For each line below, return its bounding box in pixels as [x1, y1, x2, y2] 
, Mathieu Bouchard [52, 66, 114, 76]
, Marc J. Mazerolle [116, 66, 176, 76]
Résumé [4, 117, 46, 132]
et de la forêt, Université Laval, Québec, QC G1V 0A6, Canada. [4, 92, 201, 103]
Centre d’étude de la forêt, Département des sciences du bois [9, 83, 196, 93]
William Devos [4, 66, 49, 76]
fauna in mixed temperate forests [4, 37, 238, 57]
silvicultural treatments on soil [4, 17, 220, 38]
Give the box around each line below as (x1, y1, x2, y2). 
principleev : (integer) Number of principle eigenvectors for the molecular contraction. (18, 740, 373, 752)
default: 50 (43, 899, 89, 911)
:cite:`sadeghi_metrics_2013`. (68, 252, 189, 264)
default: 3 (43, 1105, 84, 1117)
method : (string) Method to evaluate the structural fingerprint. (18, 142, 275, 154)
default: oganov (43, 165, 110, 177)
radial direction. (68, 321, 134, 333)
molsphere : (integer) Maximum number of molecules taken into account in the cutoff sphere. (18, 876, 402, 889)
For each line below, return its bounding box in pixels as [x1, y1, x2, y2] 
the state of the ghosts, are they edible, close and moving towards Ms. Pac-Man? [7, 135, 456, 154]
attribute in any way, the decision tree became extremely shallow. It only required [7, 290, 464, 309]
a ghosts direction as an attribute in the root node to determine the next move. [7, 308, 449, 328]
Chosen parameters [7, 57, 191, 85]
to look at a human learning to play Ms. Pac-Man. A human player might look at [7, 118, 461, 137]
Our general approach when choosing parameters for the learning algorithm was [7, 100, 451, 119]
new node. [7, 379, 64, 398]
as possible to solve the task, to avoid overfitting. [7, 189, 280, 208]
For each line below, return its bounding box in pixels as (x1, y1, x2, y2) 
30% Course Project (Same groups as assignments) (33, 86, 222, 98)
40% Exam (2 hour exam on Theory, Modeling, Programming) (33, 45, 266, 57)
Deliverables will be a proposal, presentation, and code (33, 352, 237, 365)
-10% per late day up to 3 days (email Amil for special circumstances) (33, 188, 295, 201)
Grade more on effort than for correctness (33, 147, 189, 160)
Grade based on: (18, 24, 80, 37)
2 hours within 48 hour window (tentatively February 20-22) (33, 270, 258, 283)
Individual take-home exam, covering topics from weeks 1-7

━━━

_Your instructions:_
A complete and exact transcription of the material is required.

_Problem solution:_
For each line below, return its bounding box in pixels as [x1, y1, x2, y2] 
, Mathieu Bouchard [52, 66, 114, 76]
, Marc J. Mazerolle [116, 66, 176, 76]
Résumé [4, 117, 46, 132]
et de la forêt, Université Laval, Québec, QC G1V 0A6, Canada. [4, 92, 201, 103]
Centre d’étude de la forêt, Département des sciences du bois [9, 83, 196, 93]
William Devos [4, 66, 49, 76]
fauna in mixed temperate forests [4, 37, 238, 57]
silvicultural treatments on soil [4, 17, 220, 38]
Give the box around each line below as (x1, y1, x2, y2). 
principleev : (integer) Number of principle eigenvectors for the molecular contraction. (18, 740, 373, 752)
default: 50 (43, 899, 89, 911)
:cite:`sadeghi_metrics_2013`. (68, 252, 189, 264)
default: 3 (43, 1105, 84, 1117)
method : (string) Method to evaluate the structural fingerprint. (18, 142, 275, 154)
default: oganov (43, 165, 110, 177)
radial direction. (68, 321, 134, 333)
molsphere : (integer) Maximum number of molecules taken into account in the cutoff sphere. (18, 876, 402, 889)
For each line below, return its bounding box in pixels as [x1, y1, x2, y2] 
the state of the ghosts, are they edible, close and moving towards Ms. Pac-Man? [7, 135, 456, 154]
attribute in any way, the decision tree became extremely shallow. It only required [7, 290, 464, 309]
a ghosts direction as an attribute in the root node to determine the next move. [7, 308, 449, 328]
Chosen parameters [7, 57, 191, 85]
to look at a human learning to play Ms. Pac-Man. A human player might look at [7, 118, 461, 137]
Our general approach when choosing parameters for the learning algorithm was [7, 100, 451, 119]
new node. [7, 379, 64, 398]
as possible to solve the task, to avoid overfitting. [7, 189, 280, 208]
For each line below, return its bounding box in pixels as (x1, y1, x2, y2) 
30% Course Project (Same groups as assignments) (33, 86, 222, 98)
40% Exam (2 hour exam on Theory, Modeling, Programming) (33, 45, 266, 57)
Deliverables will be a proposal, presentation, and code (33, 352, 237, 365)
-10% per late day up to 3 days (email Amil for special circumstances) (33, 188, 295, 201)
Grade more on effort than for correctness (33, 147, 189, 160)
Grade based on: (18, 24, 80, 37)
2 hours within 48 hour window (tentatively February 20-22) (33, 270, 258, 283)
Individual take-home exam, covering topics from weeks 1-7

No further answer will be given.